Minigenes impart odorant receptor-specific axon guidance in the olfactory bulb.

An olfactory sensory neuron (OSN) expresses selectively one member from a repertoire of approximately 1000 odorant receptor (OR) genes and projects its axon to a specific glomerulus in the olfactory bulb. Both processes are here recapitulated by MOR23 and M71 OR minigenes, introduced into mice. Minigenes of 9 kb and as short as 2.2 kb are selectively expressed by neurons that do not coexpress the endogenous gene but coproject their axons to the same glomeruli. Deletion of a 395 bp upstream region in the MOR23 minigene abolishes expression. In this region we recognize sequence motifs conserved in many OR genes. Transgenic lines expressing the OR in ectopic epithelial zones form ectopic glomeruli, which also receive input from OSNs expressing the cognate endogenous receptor. This suggests a recruitment through homotypic interactions between OSNs expressing the same OR.

Single olfactory receptors set odor detection thresholds.

In many species, survival depends on olfaction, yet the mechanisms that underlie olfactory sensitivity are not well understood. Here we examine how a conserved subset of olfactory receptors, the trace amine-associated receptors (TAARs), determine odor detection thresholds of mice to amines. We find that deleting all TAARs, or even single TAARs, results in significant odor detection deficits.
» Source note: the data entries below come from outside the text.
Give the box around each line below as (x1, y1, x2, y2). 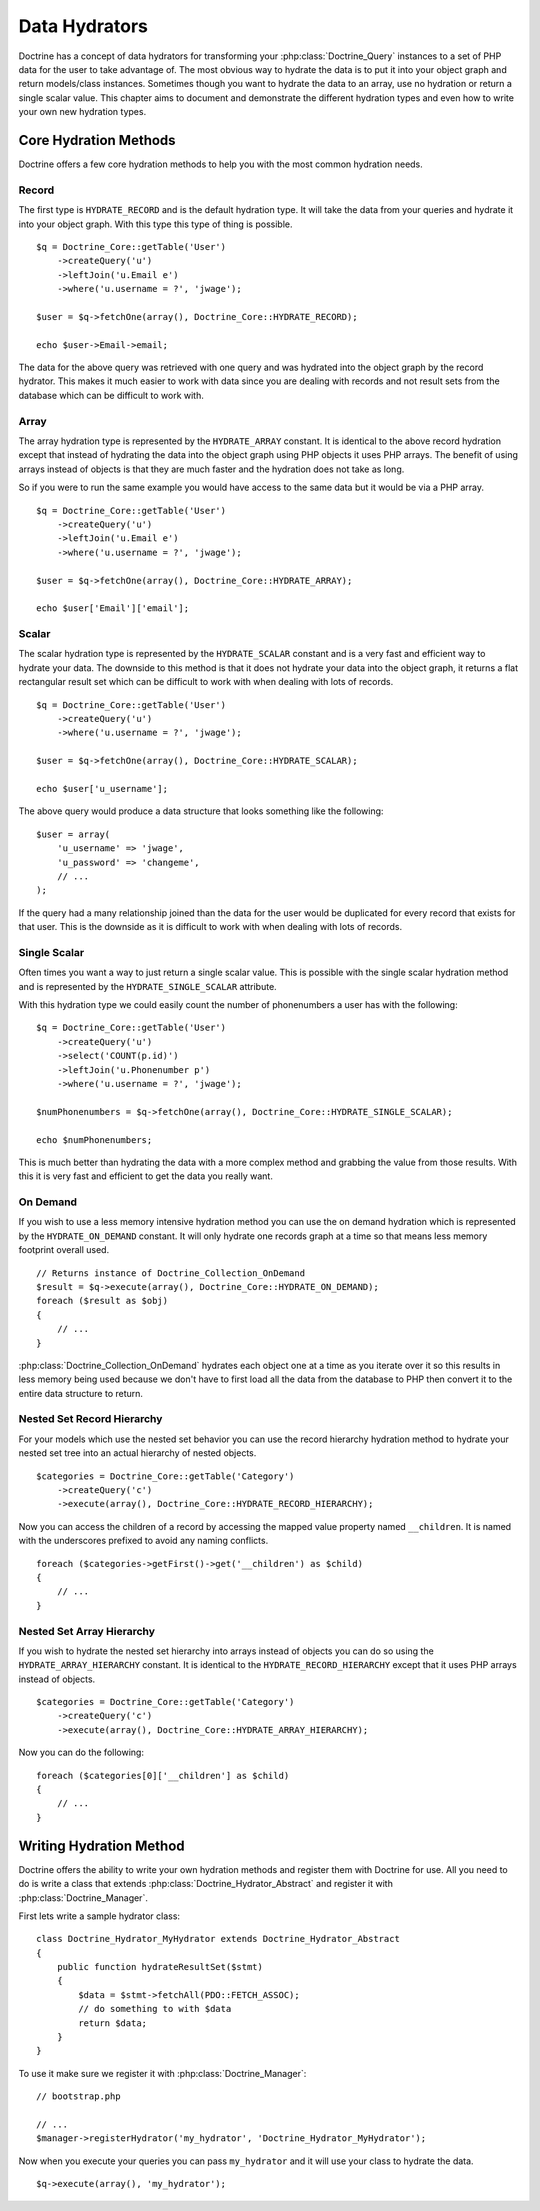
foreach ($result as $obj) (36, 1295, 169, 1307)
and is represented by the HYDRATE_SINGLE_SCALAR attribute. (18, 980, 277, 992)
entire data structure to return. (18, 1387, 144, 1399)
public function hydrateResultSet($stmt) (56, 1961, 264, 1973)
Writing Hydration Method (18, 1837, 185, 1854)
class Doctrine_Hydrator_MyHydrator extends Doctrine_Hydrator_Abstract (36, 1933, 400, 1945)
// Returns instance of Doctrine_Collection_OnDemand (36, 1267, 305, 1279)
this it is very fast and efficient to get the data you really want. (18, 1170, 274, 1182)
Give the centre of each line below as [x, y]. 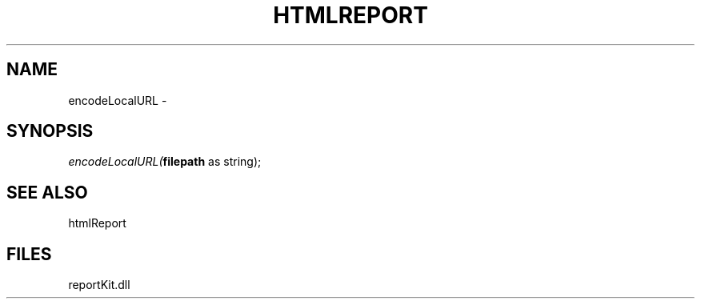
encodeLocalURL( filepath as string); [165, 162]
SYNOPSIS [50, 131]
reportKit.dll [99, 285]
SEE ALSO [47, 192]
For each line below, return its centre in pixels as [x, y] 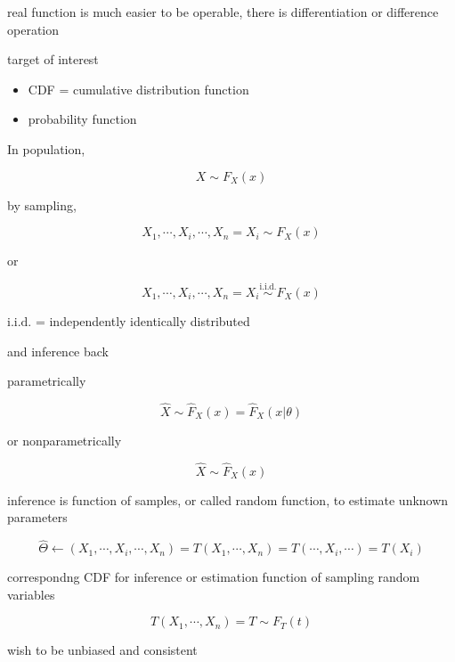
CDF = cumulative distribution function [138, 89]
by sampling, [42, 204]
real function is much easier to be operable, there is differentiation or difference [223, 12]
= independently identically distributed [142, 320]
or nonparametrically [65, 440]
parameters [37, 517]
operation [33, 29]
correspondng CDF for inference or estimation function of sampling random [214, 577]
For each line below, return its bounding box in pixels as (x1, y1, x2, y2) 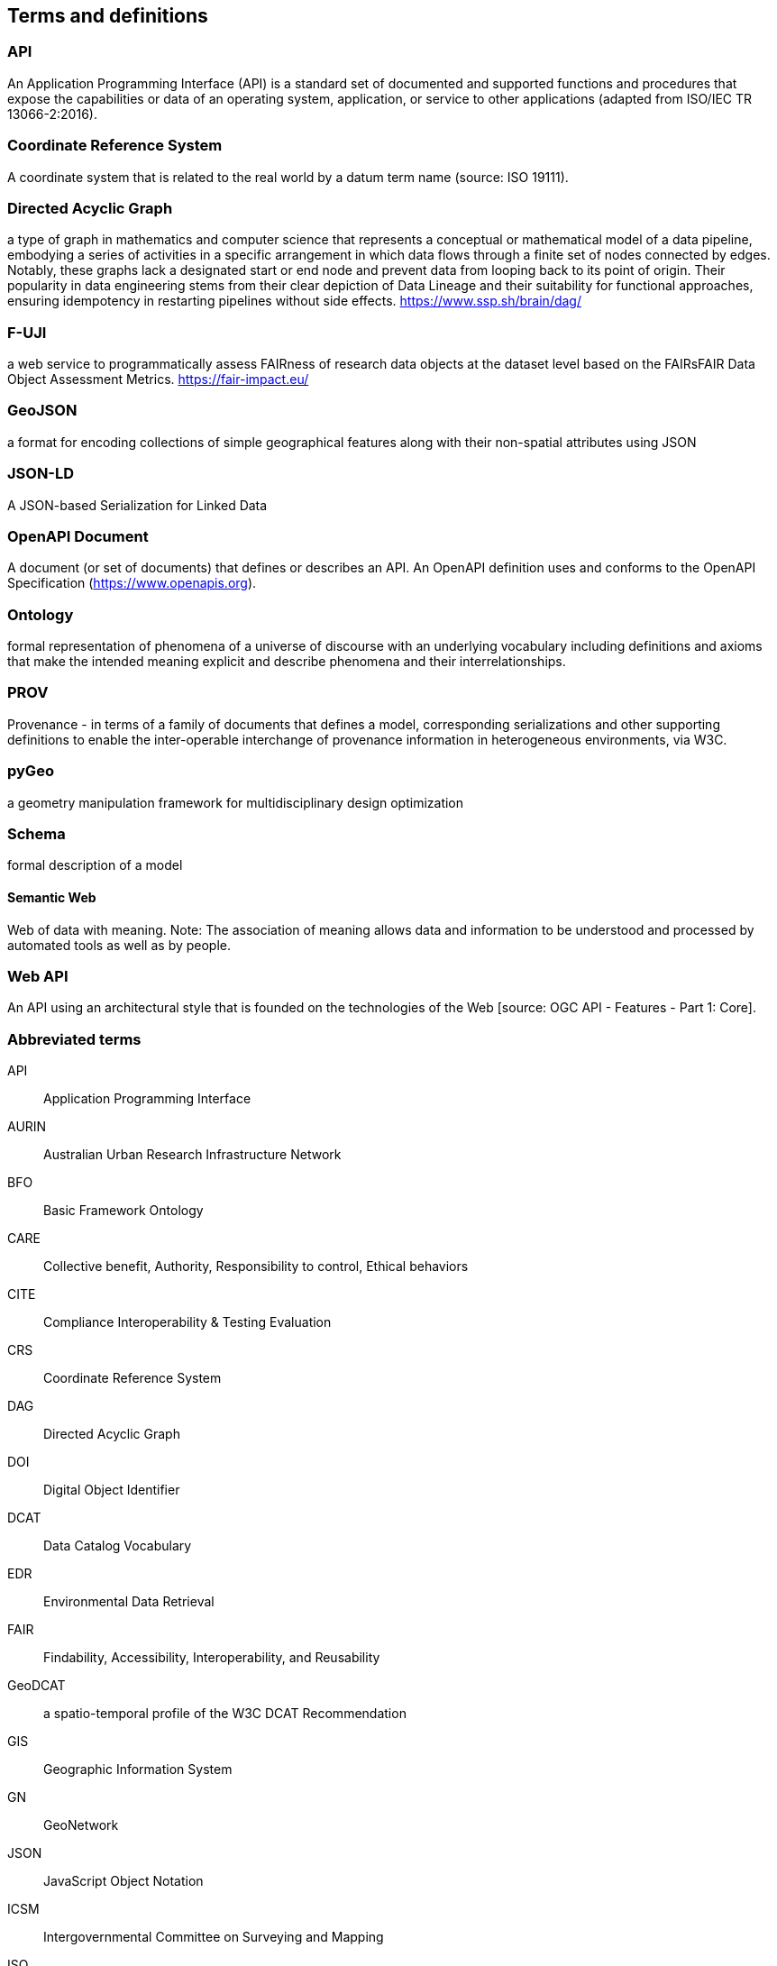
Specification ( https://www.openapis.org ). (7, 575, 257, 591)
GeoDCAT (7, 1678, 66, 1694)
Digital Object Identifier (43, 1482, 180, 1498)
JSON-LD (7, 464, 75, 483)
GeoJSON (7, 401, 78, 420)
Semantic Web (7, 889, 96, 905)
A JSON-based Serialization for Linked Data (7, 497, 268, 513)
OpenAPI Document (7, 526, 149, 545)
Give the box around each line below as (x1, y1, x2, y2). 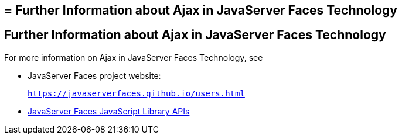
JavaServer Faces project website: (28, 70, 161, 81)
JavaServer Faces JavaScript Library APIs (28, 106, 190, 116)
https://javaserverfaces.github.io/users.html (28, 88, 245, 98)
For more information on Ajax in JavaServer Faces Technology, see (4, 52, 263, 62)
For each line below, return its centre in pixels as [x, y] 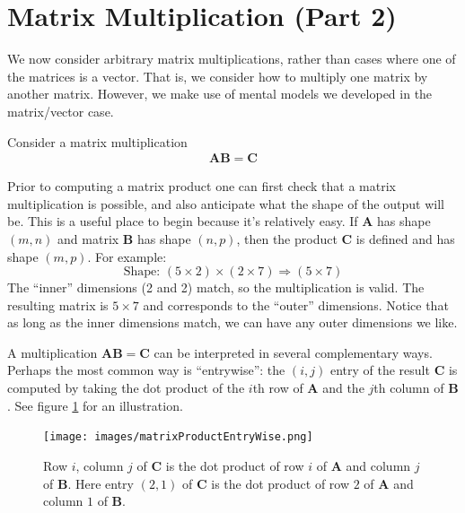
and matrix [88, 238]
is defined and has [405, 238]
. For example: [127, 256]
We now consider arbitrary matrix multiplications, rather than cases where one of [232, 59]
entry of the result [380, 370]
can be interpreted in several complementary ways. [293, 352]
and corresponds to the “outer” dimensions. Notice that [296, 304]
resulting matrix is [58, 304]
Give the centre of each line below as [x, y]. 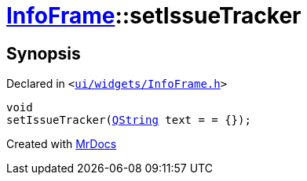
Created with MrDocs [62, 144]
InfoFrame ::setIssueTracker [154, 16]
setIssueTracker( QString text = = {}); [129, 120]
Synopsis [44, 53]
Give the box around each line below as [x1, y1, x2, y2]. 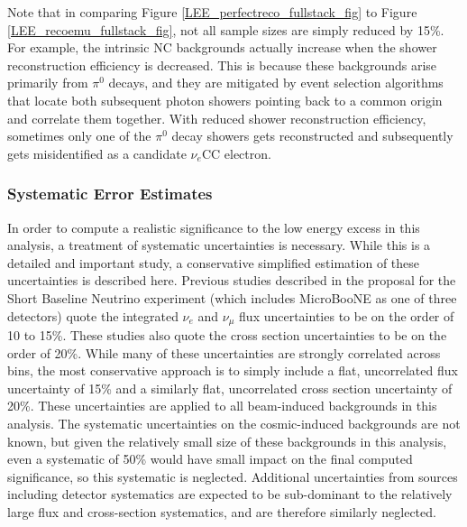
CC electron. [201, 143, 271, 162]
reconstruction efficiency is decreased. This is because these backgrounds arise [7, 55, 437, 74]
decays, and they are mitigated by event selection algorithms [108, 73, 444, 92]
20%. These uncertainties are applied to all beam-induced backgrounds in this [7, 396, 437, 415]
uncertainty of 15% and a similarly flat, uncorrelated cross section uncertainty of [7, 378, 453, 397]
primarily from [7, 73, 88, 92]
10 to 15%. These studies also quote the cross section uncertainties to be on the [7, 325, 447, 344]
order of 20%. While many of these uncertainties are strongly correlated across [7, 343, 441, 362]

This finding is not limited to TAARs, as the deletion of a canonical odorant receptor reduced behavioral sensitivity to its preferred ligand. Remarkably, behavioral threshold is set solely by the most sensitive receptor, with no contribution from other highly sensitive receptors. In addition, increasing the number of sensory neurons (and glomeruli) expressing a threshold-determining TAAR does not improve detection, indicating that sensitivity is not limited by the typical complement of sensory neurons. Our findings demonstrate that olfactory thresholds are set by the single highest affinity receptor and suggest that TAARs are evolutionarily conserved because they determine the sensitivity to a class of biologically relevant chemicals.

Odorant receptors can mediate axonal identity and gene choice via cAMP-independent mechanisms.

Odorant receptors (ORs) control several aspects of cell fate in olfactory sensory neurons (OSNs), including singular gene choice and axonal identity. The mechanisms of OR-induced axon guidance have been suggested to principally rely on G-protein signalling. Here, we report that for a subset of OSNs, deleting G proteins or altering their levels of signalling does not affect axonal identity. Signalling-deficient ORs or surrogate receptors that are unable to couple to Gs/Golf still provide axons with distinct identities and the anterior-posterior targeting of axons does not correlate with the levels of cAMP produced by genetic modifications. In addition, we refine the models of negative feedback by showing that ectopic ORs can be robustly expressed without suppressing endogenous gene choice. In conclusion, our results uncover a new feature of ORs, showing that they can instruct axonal identity and regulate olfactory map formation independent of canonical G-protein signalling and cAMP production.